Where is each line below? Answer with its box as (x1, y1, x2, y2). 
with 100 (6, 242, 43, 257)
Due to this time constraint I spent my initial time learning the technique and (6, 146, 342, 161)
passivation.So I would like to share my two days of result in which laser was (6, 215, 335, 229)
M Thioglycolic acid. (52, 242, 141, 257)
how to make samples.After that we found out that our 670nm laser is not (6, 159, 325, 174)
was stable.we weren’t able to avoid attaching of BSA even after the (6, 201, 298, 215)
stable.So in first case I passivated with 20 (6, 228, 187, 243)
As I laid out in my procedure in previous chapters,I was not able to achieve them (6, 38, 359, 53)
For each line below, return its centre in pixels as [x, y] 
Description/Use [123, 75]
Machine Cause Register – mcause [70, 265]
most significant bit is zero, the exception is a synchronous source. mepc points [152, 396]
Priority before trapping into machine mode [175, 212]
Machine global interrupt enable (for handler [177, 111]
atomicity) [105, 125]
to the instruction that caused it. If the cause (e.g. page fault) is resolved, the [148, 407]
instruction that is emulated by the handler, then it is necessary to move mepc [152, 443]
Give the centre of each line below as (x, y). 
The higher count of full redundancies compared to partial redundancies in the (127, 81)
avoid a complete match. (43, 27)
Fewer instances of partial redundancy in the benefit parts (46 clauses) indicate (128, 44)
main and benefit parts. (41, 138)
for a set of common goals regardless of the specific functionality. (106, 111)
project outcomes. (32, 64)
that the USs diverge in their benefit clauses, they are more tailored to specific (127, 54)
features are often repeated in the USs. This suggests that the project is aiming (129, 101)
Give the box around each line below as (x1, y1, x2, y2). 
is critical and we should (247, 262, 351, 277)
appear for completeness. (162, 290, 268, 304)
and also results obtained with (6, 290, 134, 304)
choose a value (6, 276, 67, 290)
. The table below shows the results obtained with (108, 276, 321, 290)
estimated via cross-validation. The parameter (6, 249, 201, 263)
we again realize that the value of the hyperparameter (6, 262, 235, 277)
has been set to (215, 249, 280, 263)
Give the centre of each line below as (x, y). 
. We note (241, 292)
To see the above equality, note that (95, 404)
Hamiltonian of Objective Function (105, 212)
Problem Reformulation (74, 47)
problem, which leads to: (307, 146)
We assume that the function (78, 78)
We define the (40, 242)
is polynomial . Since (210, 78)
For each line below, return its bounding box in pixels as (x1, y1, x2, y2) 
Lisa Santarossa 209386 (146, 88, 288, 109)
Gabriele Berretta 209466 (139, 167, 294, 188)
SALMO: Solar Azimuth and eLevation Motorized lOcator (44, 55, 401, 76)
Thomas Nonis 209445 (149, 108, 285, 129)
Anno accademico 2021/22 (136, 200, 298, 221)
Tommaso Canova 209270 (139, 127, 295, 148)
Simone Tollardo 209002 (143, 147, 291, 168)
- - - - - - -
Within the listing above, give again exactly every line from the line with "Machine Cause Register – mcause [70, 265]" through the line with "main and benefit parts. (41, 138)", both included, and no other line.

Response to the task:
Machine Cause Register – mcause [70, 265]
most significant bit is zero, the exception is a synchronous source. mepc points [152, 396]
Priority before trapping into machine mode [175, 212]
Machine global interrupt enable (for handler [177, 111]
atomicity) [105, 125]
to the instruction that caused it. If the cause (e.g. page fault) is resolved, the [148, 407]
instruction that is emulated by the handler, then it is necessary to move mepc [152, 443]
Give the centre of each line below as (x, y). 
The higher count of full redundancies compared to partial redundancies in the (127, 81)
avoid a complete match. (43, 27)
Fewer instances of partial redundancy in the benefit parts (46 clauses) indicate (128, 44)
main and benefit parts. (41, 138)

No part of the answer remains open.